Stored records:

== Segment start ==

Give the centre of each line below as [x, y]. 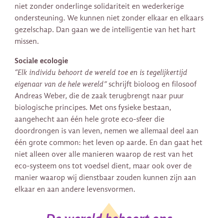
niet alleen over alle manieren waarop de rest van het [104, 154]
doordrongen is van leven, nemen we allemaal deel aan [107, 131]
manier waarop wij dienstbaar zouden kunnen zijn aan [105, 178]
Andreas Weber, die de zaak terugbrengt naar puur [99, 96]
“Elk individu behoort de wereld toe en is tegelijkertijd [101, 73]
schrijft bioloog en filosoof [152, 84]
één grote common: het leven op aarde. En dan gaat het [109, 143]
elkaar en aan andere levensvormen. [75, 190]
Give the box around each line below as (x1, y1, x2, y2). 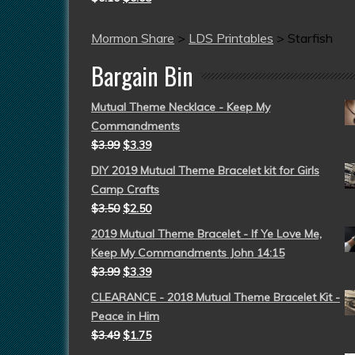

== Segment end ==

Copy exactly the lines from the line that contains "doordrongen is van" through the last line of the records above, both ends included, but leave out the pictures.

_RESPONSE TO THIS EXERCISE_:
doordrongen is van leven, nemen we allemaal deel aan [107, 131]
manier waarop wij dienstbaar zouden kunnen zijn aan [105, 178]
Andreas Weber, die de zaak terugbrengt naar puur [99, 96]
“Elk individu behoort de wereld toe en is tegelijkertijd [101, 73]
schrijft bioloog en filosoof [152, 84]
één grote common: het leven op aarde. En dan gaat het [109, 143]
elkaar en aan andere levensvormen. [75, 190]
Give the box around each line below as (x1, y1, x2, y2). 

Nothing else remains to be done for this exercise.